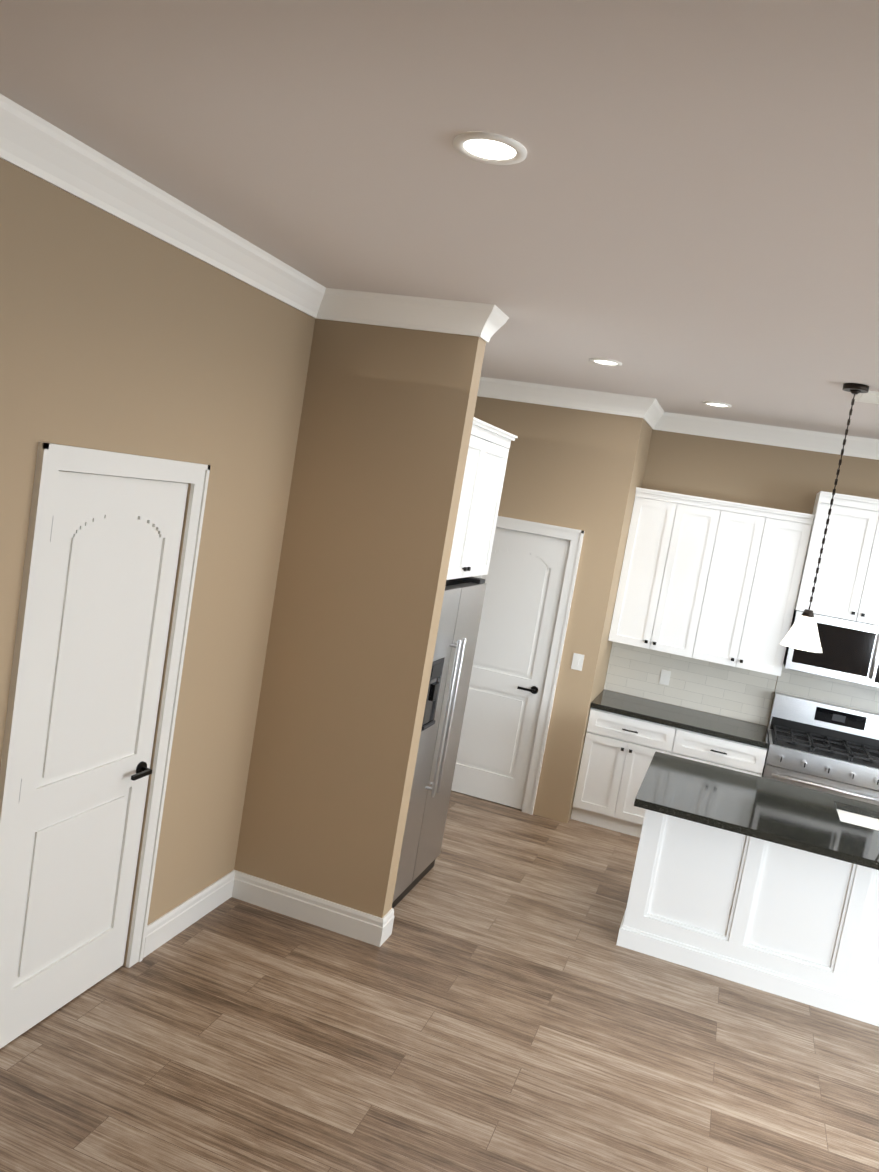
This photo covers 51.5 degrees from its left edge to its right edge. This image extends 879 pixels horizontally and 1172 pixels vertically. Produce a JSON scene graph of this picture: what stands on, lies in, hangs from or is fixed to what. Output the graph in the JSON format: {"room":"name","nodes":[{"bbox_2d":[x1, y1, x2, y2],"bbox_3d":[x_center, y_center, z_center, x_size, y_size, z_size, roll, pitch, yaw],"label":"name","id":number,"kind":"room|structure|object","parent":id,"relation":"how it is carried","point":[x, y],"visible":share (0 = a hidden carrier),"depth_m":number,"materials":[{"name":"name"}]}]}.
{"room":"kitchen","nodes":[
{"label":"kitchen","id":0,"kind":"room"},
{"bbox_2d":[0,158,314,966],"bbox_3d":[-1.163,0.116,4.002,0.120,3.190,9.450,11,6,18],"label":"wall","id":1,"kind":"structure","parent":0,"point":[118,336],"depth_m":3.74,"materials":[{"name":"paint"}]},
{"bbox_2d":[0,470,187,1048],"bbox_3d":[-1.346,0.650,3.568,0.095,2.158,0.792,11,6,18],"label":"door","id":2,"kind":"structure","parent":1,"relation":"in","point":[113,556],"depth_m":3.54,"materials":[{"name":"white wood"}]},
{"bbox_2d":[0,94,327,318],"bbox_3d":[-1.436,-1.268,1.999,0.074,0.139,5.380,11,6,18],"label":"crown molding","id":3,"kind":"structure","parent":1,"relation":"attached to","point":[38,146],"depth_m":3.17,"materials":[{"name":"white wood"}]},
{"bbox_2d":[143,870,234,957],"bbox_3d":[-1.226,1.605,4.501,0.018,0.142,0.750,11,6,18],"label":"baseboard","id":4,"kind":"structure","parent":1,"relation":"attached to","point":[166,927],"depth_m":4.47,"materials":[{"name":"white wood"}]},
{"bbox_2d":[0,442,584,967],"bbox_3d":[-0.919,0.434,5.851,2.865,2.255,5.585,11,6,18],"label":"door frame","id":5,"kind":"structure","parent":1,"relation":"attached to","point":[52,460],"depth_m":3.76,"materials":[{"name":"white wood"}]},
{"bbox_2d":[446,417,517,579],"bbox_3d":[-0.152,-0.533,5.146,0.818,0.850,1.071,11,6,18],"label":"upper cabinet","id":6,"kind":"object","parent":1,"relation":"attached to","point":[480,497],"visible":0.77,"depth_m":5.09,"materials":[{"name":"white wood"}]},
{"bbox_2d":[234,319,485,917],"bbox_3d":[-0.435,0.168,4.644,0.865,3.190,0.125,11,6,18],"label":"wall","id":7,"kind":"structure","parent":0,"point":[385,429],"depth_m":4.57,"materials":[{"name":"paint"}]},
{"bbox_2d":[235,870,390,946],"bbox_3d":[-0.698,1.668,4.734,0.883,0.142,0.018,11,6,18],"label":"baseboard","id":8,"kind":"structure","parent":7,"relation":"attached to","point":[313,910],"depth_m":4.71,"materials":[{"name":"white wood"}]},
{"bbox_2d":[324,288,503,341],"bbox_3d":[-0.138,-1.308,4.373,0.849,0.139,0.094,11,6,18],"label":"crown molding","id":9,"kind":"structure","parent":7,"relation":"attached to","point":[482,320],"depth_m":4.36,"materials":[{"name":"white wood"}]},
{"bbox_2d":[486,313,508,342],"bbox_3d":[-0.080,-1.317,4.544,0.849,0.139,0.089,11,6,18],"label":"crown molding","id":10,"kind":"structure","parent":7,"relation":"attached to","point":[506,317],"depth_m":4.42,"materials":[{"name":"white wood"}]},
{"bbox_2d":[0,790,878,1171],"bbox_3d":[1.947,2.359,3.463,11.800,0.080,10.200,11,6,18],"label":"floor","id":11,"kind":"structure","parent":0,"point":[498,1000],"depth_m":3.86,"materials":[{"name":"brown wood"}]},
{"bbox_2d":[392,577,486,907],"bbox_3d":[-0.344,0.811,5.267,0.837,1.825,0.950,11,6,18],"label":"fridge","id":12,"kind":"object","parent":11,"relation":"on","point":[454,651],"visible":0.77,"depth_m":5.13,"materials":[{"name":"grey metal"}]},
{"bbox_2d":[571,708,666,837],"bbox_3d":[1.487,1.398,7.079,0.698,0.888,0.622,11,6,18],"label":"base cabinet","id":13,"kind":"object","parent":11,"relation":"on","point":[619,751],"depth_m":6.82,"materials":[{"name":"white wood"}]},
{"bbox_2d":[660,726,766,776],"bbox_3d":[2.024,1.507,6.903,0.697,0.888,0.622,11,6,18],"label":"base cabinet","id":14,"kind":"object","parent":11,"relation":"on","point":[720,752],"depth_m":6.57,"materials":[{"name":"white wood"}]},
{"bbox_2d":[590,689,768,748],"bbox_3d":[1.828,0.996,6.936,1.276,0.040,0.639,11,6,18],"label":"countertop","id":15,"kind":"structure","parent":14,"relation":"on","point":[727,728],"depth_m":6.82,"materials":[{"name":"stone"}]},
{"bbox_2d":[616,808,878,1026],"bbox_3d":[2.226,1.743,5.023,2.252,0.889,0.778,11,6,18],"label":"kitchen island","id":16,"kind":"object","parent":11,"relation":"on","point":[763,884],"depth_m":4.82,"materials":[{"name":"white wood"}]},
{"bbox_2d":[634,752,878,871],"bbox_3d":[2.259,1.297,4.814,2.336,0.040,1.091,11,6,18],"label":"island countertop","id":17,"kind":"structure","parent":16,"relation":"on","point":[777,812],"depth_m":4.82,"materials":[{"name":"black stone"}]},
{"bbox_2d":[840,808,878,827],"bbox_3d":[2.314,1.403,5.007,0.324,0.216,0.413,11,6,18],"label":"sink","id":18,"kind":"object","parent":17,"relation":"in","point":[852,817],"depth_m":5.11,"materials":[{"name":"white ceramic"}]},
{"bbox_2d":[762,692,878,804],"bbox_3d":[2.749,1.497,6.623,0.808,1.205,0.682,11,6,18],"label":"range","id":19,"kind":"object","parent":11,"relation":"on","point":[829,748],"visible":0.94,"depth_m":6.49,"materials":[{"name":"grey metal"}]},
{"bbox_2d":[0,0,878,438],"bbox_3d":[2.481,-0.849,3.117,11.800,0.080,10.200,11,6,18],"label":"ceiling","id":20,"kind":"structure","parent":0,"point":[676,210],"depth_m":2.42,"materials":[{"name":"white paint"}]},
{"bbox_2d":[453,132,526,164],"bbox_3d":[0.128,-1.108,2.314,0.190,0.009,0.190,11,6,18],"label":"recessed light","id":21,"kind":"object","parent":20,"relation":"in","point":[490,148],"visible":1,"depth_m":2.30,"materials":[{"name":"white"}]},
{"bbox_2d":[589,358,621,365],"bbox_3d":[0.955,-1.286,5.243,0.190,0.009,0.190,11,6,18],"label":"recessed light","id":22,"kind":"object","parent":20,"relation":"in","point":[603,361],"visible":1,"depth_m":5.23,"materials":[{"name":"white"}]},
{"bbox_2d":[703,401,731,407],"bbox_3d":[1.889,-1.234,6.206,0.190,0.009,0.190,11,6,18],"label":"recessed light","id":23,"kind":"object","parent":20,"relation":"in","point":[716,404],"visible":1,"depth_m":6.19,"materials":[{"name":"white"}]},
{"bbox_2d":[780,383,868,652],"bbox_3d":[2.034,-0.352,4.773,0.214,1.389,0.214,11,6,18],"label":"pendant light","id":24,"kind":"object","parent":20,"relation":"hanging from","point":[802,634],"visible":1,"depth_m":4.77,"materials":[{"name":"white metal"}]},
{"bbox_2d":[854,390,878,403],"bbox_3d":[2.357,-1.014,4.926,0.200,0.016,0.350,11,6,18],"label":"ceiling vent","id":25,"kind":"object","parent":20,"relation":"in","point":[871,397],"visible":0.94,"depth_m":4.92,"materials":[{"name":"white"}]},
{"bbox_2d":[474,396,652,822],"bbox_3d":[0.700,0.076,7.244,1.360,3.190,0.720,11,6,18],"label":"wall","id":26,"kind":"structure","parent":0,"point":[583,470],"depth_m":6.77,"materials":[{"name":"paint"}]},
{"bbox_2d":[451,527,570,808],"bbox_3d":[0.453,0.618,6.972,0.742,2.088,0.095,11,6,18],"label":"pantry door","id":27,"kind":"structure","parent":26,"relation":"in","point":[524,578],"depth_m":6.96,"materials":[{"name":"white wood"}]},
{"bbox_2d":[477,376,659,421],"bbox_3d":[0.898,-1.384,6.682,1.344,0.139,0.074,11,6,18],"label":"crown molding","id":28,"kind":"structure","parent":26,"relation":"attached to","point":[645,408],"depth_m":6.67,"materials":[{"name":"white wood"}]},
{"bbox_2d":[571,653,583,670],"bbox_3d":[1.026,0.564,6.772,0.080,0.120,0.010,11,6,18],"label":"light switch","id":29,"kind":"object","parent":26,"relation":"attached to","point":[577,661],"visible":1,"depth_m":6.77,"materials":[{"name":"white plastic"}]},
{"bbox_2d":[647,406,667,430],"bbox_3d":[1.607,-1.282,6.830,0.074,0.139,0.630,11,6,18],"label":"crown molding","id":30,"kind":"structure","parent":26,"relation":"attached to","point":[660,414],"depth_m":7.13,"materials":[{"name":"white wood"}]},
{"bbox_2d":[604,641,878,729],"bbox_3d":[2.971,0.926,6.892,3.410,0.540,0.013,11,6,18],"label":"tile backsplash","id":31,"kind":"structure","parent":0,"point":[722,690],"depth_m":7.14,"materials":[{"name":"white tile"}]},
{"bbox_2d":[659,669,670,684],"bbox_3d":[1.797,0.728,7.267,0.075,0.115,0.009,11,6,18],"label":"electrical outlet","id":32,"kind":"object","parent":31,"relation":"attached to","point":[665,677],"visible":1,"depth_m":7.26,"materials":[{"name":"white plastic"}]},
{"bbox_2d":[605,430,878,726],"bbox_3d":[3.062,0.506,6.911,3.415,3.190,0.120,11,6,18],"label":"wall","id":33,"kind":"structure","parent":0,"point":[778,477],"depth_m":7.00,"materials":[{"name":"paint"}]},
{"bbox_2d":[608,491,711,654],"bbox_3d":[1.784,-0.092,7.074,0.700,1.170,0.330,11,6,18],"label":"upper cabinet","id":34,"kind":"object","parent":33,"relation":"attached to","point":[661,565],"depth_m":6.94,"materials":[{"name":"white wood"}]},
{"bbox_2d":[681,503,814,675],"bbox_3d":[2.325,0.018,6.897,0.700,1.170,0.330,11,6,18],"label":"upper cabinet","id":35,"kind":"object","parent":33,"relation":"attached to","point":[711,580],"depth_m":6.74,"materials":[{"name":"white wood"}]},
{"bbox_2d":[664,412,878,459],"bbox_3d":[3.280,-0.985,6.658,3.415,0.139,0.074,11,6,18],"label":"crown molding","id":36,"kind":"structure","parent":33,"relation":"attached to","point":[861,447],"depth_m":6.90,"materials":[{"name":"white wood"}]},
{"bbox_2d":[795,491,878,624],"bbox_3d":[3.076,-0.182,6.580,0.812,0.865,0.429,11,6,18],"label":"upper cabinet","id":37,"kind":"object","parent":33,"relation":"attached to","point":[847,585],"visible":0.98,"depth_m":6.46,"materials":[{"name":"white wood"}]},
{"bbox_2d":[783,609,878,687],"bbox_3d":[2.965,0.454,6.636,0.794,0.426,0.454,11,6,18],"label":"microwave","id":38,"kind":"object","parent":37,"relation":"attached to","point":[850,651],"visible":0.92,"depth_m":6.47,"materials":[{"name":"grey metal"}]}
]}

▸ **Goal of the exercise**: Find the number of lines in the entries above that hold the string "kitchen", and write only that number.

▸ **Worked solution**: 3